**REQUIRED WORK:** Could you give back the records exactly, taking out the pictures?

**GIVEN INFORMATION:**
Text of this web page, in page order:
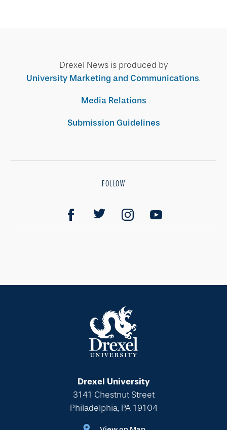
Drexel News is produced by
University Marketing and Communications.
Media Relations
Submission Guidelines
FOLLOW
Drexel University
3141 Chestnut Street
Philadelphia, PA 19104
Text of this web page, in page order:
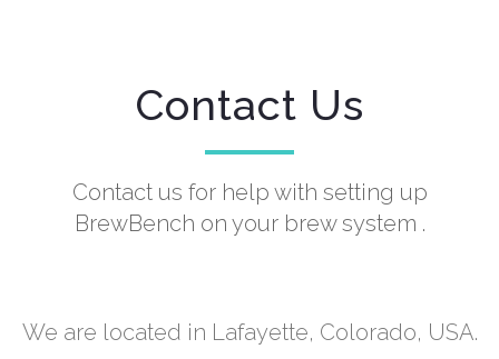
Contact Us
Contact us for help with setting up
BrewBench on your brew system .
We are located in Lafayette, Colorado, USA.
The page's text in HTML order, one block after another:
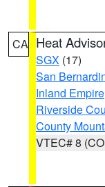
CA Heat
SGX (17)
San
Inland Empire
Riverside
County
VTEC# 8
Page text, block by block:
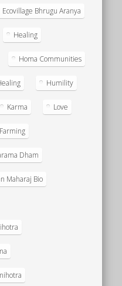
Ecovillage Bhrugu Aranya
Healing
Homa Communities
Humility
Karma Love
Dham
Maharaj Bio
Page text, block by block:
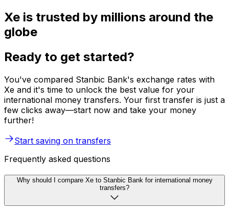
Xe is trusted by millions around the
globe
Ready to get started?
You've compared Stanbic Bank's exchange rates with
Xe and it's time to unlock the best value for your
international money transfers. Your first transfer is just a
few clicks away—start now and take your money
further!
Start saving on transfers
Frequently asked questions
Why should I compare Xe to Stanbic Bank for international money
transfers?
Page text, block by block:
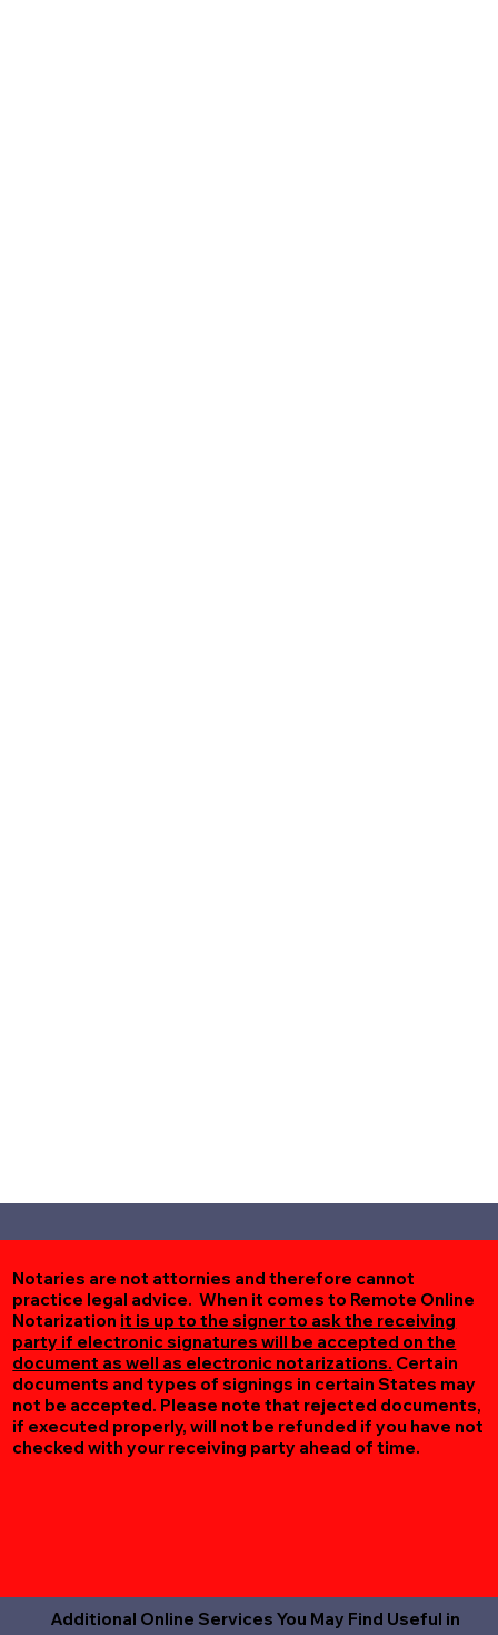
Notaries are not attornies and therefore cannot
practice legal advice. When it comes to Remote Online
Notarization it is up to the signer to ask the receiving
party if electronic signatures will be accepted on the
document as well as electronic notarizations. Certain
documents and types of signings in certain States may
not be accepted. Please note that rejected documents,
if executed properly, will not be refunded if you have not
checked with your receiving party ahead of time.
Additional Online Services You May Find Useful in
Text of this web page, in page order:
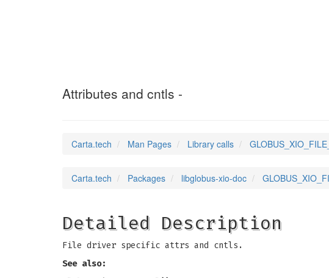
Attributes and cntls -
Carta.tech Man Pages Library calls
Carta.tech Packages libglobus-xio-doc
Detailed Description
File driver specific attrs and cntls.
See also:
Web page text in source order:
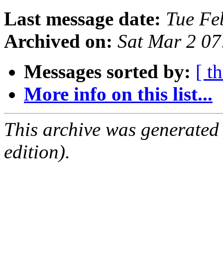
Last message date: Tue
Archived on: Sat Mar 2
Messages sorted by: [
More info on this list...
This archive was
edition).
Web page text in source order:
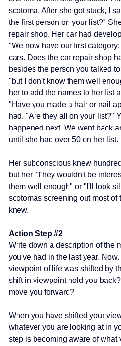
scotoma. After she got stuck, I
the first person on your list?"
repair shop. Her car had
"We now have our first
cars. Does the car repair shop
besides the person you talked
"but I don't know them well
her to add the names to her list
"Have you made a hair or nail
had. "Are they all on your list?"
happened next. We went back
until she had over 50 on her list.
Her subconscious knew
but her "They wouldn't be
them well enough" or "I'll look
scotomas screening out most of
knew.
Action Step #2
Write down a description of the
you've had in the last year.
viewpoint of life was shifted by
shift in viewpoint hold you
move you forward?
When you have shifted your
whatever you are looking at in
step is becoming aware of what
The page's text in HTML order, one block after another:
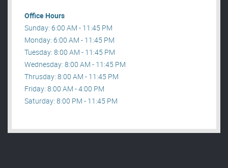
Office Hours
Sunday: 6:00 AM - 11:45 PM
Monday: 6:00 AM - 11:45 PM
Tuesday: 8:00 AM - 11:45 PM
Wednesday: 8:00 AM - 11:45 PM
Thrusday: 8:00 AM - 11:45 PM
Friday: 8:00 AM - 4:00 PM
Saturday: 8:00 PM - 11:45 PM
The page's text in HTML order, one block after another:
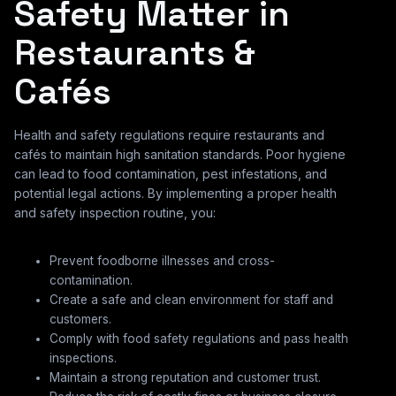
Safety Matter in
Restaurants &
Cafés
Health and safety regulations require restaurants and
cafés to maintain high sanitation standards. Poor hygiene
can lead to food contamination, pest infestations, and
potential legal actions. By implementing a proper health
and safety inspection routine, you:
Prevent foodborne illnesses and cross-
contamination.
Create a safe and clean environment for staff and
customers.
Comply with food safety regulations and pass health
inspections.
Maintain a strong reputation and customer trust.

**REPLY TO THE EXERCISE:**
Text of this web page, in page order:
Drexel News is produced by
University Marketing and Communications.
Media Relations
Submission Guidelines
FOLLOW
Drexel University
3141 Chestnut Street
Philadelphia, PA 19104
Text of this web page, in page order:
Contact Us
Contact us for help with setting up
BrewBench on your brew system .
We are located in Lafayette, Colorado, USA.
The page's text in HTML order, one block after another:
CA Heat
SGX (17)
San
Inland Empire
Riverside
County
VTEC# 8
Page text, block by block:
Ecovillage Bhrugu Aranya
Healing
Homa Communities
Humility
Karma Love
Dham
Maharaj Bio
Page text, block by block:
Xe is trusted by millions around the
globe
Ready to get started?
You've compared Stanbic Bank's exchange rates with
Xe and it's time to unlock the best value for your
international money transfers. Your first transfer is just a
few clicks away—start now and take your money
further!
Start saving on transfers
Frequently asked questions
Why should I compare Xe to Stanbic Bank for international money
transfers?
Page text, block by block:
Notaries are not attornies and therefore cannot
practice legal advice. When it comes to Remote Online
Notarization it is up to the signer to ask the receiving
party if electronic signatures will be accepted on the
document as well as electronic notarizations. Certain
documents and types of signings in certain States may
not be accepted. Please note that rejected documents,
if executed properly, will not be refunded if you have not
checked with your receiving party ahead of time.
Additional Online Services You May Find Useful in
Text of this web page, in page order:
Attributes and cntls -
Carta.tech Man Pages Library calls
Carta.tech Packages libglobus-xio-doc
Detailed Description
File driver specific attrs and cntls.
See also:
Web page text in source order:
Last message date: Tue
Archived on: Sat Mar 2
Messages sorted by: [
More info on this list...
This archive was
edition).
Web page text in source order:
scotoma. After she got stuck, I
the first person on your list?"
repair shop. Her car had
"We now have our first
cars. Does the car repair shop
besides the person you talked
"but I don't know them well
her to add the names to her list
"Have you made a hair or nail
had. "Are they all on your list?"
happened next. We went back
until she had over 50 on her list.
Her subconscious knew
but her "They wouldn't be
them well enough" or "I'll look
scotomas screening out most of
knew.
Action Step #2
Write down a description of the
you've had in the last year.
viewpoint of life was shifted by
shift in viewpoint hold you
move you forward?
When you have shifted your
whatever you are looking at in
step is becoming aware of what
The page's text in HTML order, one block after another:
Office Hours
Sunday: 6:00 AM - 11:45 PM
Monday: 6:00 AM - 11:45 PM
Tuesday: 8:00 AM - 11:45 PM
Wednesday: 8:00 AM - 11:45 PM
Thrusday: 8:00 AM - 11:45 PM
Friday: 8:00 AM - 4:00 PM
Saturday: 8:00 PM - 11:45 PM
The page's text in HTML order, one block after another:
Safety Matter in
Restaurants &
Cafés
Health and safety regulations require restaurants and
cafés to maintain high sanitation standards. Poor hygiene
can lead to food contamination, pest infestations, and
potential legal actions. By implementing a proper health
and safety inspection routine, you:
Prevent foodborne illnesses and cross-
contamination.
Create a safe and clean environment for staff and
customers.
Comply with food safety regulations and pass health
inspections.
Maintain a strong reputation and customer trust.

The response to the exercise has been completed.